As if we need one, this is yet another reminder of how horrendously dangerous securitization of mortgages is. At every step of the way, the financial conditions underlying these mortgages have been fiction — and the lies just keep getting deeper and deeper.
If you haven’t seen it yet, Paul Krugman’s column last week calling for an end to securitization is essential reading. He and George Soros are the the two highest-profile voices so far calling so for a new financing model for real estate and other assets, though as Krugman alludes other economists are also coming to the conclusion that the old system is fatally flawed.
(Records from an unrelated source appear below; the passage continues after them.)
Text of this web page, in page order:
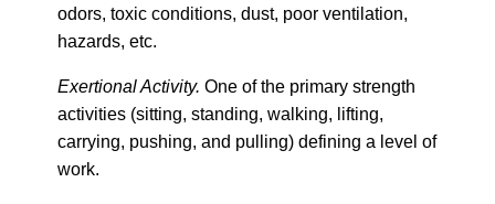
odors, toxic conditions, dust, poor ventilation,
hazards, etc.
Exertional Activity. One of the primary strength
activities (sitting, standing, walking, lifting,
carrying, pushing, and pulling) defining a level of
work.

I’ve been pondering the same question Krugman has: Why does firming up the capital markets system we’ve got, rather than creating a more functional one, remain the almost unchallenged agenda for the Obama administration and Congress? One answer lies in the very design of securitization: its instruments are engineered to yield healthy returns to any type of investor imaginable, on their terms and on a predictable schedule — meaning that insurance companies, small banks, pension funds, you name it, were all feeding at the teat of the asset securities market. And despite all the chaos that has ensued recently, the institutions that are accustomed to hosting these securities as high-yielding stars on their balance sheets aren’t yet ready to give up the dream that the milk will flow again.